===== Data for analysis =====
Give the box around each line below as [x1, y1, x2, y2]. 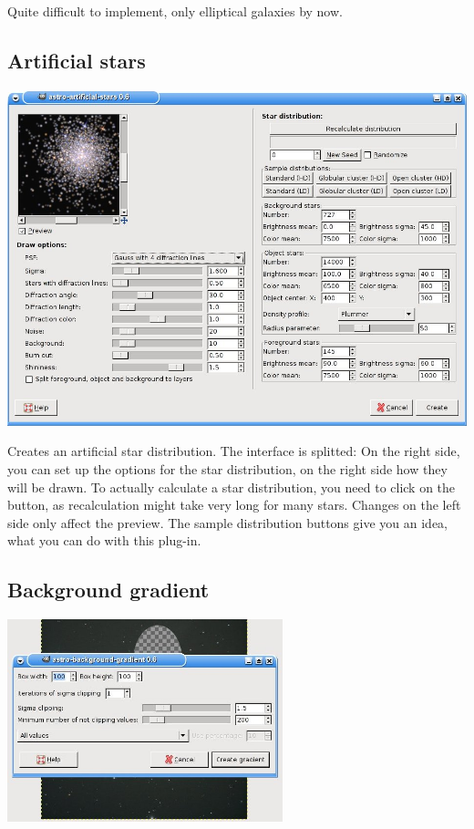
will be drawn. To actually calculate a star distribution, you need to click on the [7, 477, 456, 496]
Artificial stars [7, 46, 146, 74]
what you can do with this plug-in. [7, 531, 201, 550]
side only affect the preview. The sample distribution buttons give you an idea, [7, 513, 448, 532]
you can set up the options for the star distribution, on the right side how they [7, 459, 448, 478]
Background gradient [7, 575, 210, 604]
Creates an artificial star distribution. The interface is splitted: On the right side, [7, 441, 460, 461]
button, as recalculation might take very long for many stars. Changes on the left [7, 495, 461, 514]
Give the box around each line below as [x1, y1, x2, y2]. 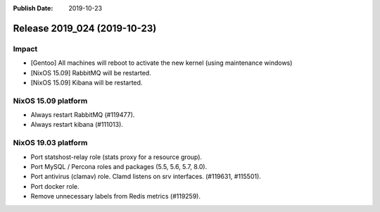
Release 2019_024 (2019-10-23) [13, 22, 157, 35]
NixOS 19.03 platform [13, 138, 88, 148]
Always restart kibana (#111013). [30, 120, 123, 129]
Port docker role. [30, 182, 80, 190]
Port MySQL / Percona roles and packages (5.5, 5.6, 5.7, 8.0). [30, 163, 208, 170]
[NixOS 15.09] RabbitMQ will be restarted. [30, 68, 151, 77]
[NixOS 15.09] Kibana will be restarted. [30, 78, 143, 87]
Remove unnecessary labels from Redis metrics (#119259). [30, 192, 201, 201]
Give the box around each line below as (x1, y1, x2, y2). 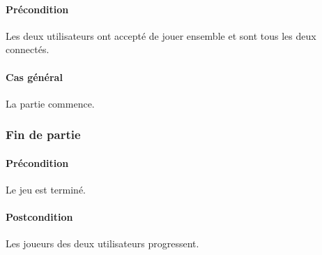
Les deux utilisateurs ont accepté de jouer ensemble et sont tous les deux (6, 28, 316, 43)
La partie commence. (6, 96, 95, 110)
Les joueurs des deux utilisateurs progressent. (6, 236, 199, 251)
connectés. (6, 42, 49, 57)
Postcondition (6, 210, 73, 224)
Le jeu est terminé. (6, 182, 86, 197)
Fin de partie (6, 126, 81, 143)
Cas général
=====
What the exercise asks.
With the pictures removed, write out exactly the lines from the line containing "y1, x2, y2)." through the last line of the material above, both included.

Result for this exercise.
Give the box around each line below as (x1, y1, x2, y2). 
Les deux utilisateurs ont accepté de jouer ensemble et sont tous les deux (6, 28, 316, 43)
La partie commence. (6, 96, 95, 110)
Les joueurs des deux utilisateurs progressent. (6, 236, 199, 251)
connectés. (6, 42, 49, 57)
Postcondition (6, 210, 73, 224)
Le jeu est terminé. (6, 182, 86, 197)
Fin de partie (6, 126, 81, 143)
Cas général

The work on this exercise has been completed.